ICE and Border Patrol then also turned their tactics on protesters and community observers who warn people in neighborhoods when an immigration enforcement appears to be imminent. The temperature went way up (even as everyone was out in snow and ice and Arctic conditions). Then Renee Good was shot dead by an ICE officer on January 7 even as she told the Fed she “was not mad” at him and started to drive away (after another officer told her to “get out of the fucking car”), and protesters became angrier and efforts by the Feds to stop or discourage them became more violent.

Local leaders demanded ICE leave. More federal officers arrived and started calling any protesters rioters and agitators. And on Saturday Alex Pretti was shot dead by federal officers, further enraging residents and local leaders. Local leaders once again asked the Feds to leave, saying their conduct was “an abomination”.

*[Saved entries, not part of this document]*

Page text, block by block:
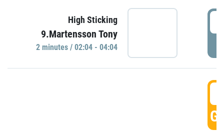
High Sticking
9.Martensson Tony
2 minutes / 02:04 - 04:04
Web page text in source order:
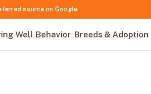
source on Google
Well Behavior Breeds & Adoption
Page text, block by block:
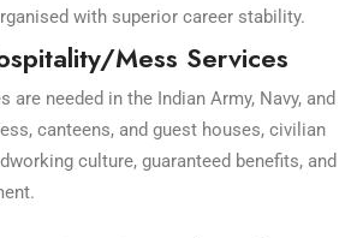
with superior career stability.
Mess Services
are needed in the Indian Army, Navy, and
canteens, and guest houses, civilian
culture, guaranteed benefits, and
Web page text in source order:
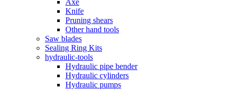
Axe
Knife
Pruning shears
Other hand tools
Saw blades
Sealing Ring Kits
hydraulic-tools
Hydraulic pipe bender
Hydraulic cylinders
Hydraulic pumps
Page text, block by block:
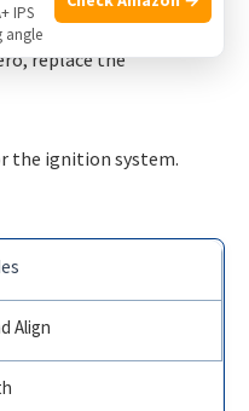
replace the
the ignition system.
Align
IPS
angle
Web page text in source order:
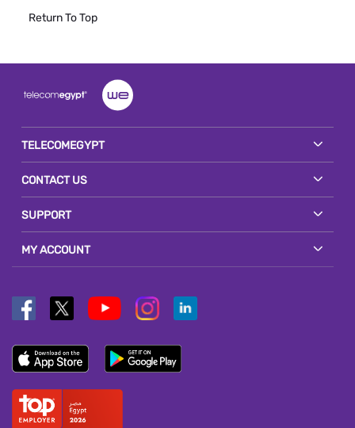
Return To Top
TELECOMEGYPT
CONTACT US
SUPPORT
MY ACCOUNT
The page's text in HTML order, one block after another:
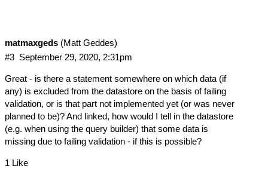
matmaxgeds (Matt Geddes)
September 29, 2020, 2:31pm
#3
Great - is there a statement somewhere on which data (if
any) is excluded from the datastore on the basis of failing
validation, or is that part not implemented yet (or was never
planned to be)? And linked, how would I tell in the datastore
(e.g. when using the query builder) that some data is
missing due to failing validation - if this is possible?
1 Like

My colleague, Maanvi Singh, noted in this piece: “The government has assigned some 3,000 federal agents to Minnesota in what it is calling its largest enforcement operation to date. This show of force has an outsized impact in Minneapolis and St Paul, which have a population that is less than one-fifth that of Los Angeles.There are now so many federal immigration officers operating in the region that they outnumber the Minneapolis police force five to one.”

Updated

Homeland Security Secretary Kristi Noem is at the headquarters of the Federal Emergency Management Agency (Fema), trying to talk about the huge, dangerous winter storm that is blasting across the US.

But she just asked the gathered media representatives if anyone wants to ask her about the storm and the reporters only want to ask her about the fatal shooting in Minneapolis.

Asked whether the federal government is willing to have Minnesota investigate the shooting of Alex Pretti earlier today, she said “Who would trust Governor Walz at this point?”

An angry Tim Walz, the Democratic governor of Minnesota, held a press conference earlier and demanded that the state investigate the killing.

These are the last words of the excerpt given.